Por Fabiana Ribeiro

IMAGEM: desenho em preto e branco de uma pessoa protegendo uma flor com  o guarda-chuva
IMAGEM: desenho em preto e branco de uma pessoa protegendo uma flor com o guarda-chuva

Num mundo que cobra cada vez mais que nossos filhos sejam independentes, como ensinar a solidariedade?  Hoje, queremos que nossos filhos se vistam, comam, durmam, tomem banho, escovem os dentes, brinquem, façam o dever de casa, arrumem a mochila, se virem. Tudo sozinhos, tudo por conta própria. Tão logo seja possível. Ontem, de preferência. E, se erram, se derrubam, se sujam, se quebram, se bagunçam, se não conseguem, cá estamos nós, muitas vezes, com braços abertos de broncas, críticas e impaciência. Será que não reparamos que crianças não são mini-adultos? Que crianças precisam de um tempo, de um tempo maior, de um tempo para aprender? E que isso pode levar anos?
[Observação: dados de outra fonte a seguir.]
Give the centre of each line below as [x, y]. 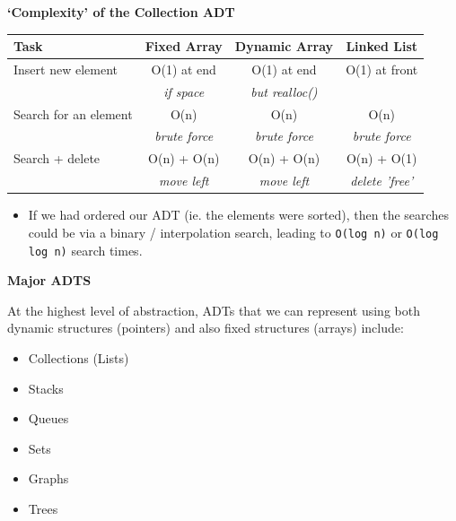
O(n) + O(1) [381, 158]
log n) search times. [85, 250]
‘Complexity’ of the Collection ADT [121, 12]
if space [184, 91]
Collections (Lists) [79, 357]
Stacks [46, 388]
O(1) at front [382, 69]
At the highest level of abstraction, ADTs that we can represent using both [214, 310]
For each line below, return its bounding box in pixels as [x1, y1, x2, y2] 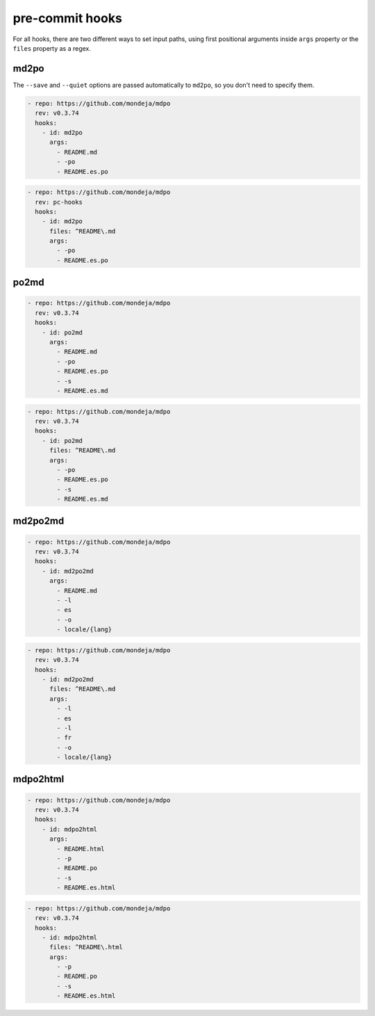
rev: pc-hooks [35, 198, 83, 206]
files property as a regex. [12, 44, 92, 52]
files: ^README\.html [49, 943, 123, 951]
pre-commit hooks [12, 10, 123, 26]
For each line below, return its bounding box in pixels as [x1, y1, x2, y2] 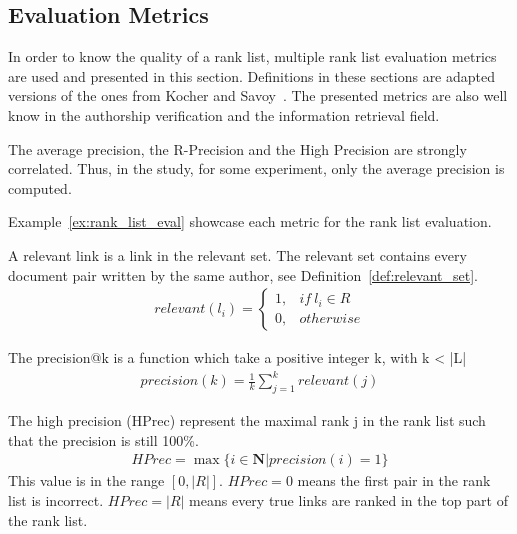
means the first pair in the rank [297, 470, 491, 491]
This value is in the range [8, 470, 165, 491]
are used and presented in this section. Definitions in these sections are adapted [8, 65, 496, 86]
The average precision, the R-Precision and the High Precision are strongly [8, 138, 467, 159]
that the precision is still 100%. [8, 429, 199, 450]
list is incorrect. [8, 489, 104, 510]
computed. [8, 177, 72, 198]
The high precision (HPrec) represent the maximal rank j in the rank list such [8, 410, 486, 431]
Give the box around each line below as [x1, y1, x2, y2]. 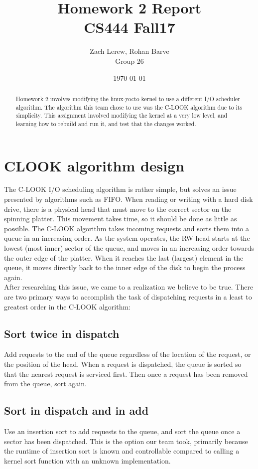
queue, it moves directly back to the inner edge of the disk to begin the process [4, 262, 246, 273]
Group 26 [115, 55, 144, 66]
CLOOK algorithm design [4, 155, 185, 175]
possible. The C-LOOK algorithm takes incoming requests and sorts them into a [4, 223, 249, 233]
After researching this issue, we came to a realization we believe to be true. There [4, 282, 254, 292]
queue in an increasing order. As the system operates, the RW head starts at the [4, 233, 250, 243]
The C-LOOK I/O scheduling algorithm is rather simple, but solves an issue [4, 184, 237, 194]
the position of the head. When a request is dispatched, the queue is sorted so [4, 358, 242, 369]

E as escolas não fogem muito disso, não. Também estimulam – muito e até muito precocemente – uma autonomia, uma independência, que é uma graça, mas como fica a cabecinha daquela criança que simplesmente não consegue? Porque essa, inevitavelmente, vai ficando pra trás. Há de se ter um cuidado para que esse excesso de autonomia não construa um cenário social cada vez mais e mais egoísta.

Se queremos um mundo mais inclusivo, devemos repensar a nossa forma de agir. Isso é fato. A começar por dentro de casa mesmo. Precisamos ser mais pacientes, ter menos pressa, ser mais tolerantes, ouvir mais e colocar mais a mão na massa. Precisamos (nos) ajudar mais, terceirizar menos. O que não significa fazer. Ajudar pode ter o sentido de ensinar, apoiar, conduzir, orientar, dar uma forcinha, ver até onde o outro pode ir, se envolver mais. É preciso que caia a ficha que nem toda criança de 4 anos consegue, por exemplo, colocar um short sozinha. Se nunca pararem para ensinar isso a ela. E que umas vão demorar mais do que as outras. E há ainda as que nunca conseguirão. 

A semente da solidariedade precisa ser plantada. Já. Em todos os lugares. Em casa, pra começar. Na escola, para continuar. Toda autonomia é válida: e todos, a despeito de qualquer tipo de deficiência, precisam buscar por isso. Mas solidariedade também se aprende. E isso deve ser estimulado. Precisamos todos ser mais gentis. Precisamos nos interessar pelo outro, nos ocupar com o outro, ser mais camaradas. Precisamos puxar cadeiras para os mais velhos, respeitar filas e assentos preferenciais, dar bom dia ao porteiro, perguntar se está tudo bem, sorrir mais. Gentileza gera gentileza. 

Ao desenvolver um olhar mais terno, vai ser mais fácil ajudar um amigo que vai mal em matemática ou emprestar o caderno para o colega que tem miopia e não enxerga o que está escrito no quadro.  Defender um colega mais tímido, pegar o lanche para o menor da turma, amarrar o cadarço de um colega que não consegue. Puxar o short do amigo que não aprendeu a se vestir só. Vai ser mais natural se importar com o outro. E o mundo carece de gente que se importe.

Se eu tivesse um desejo para 2014, era ser mais gentil. A começar com meus filhos.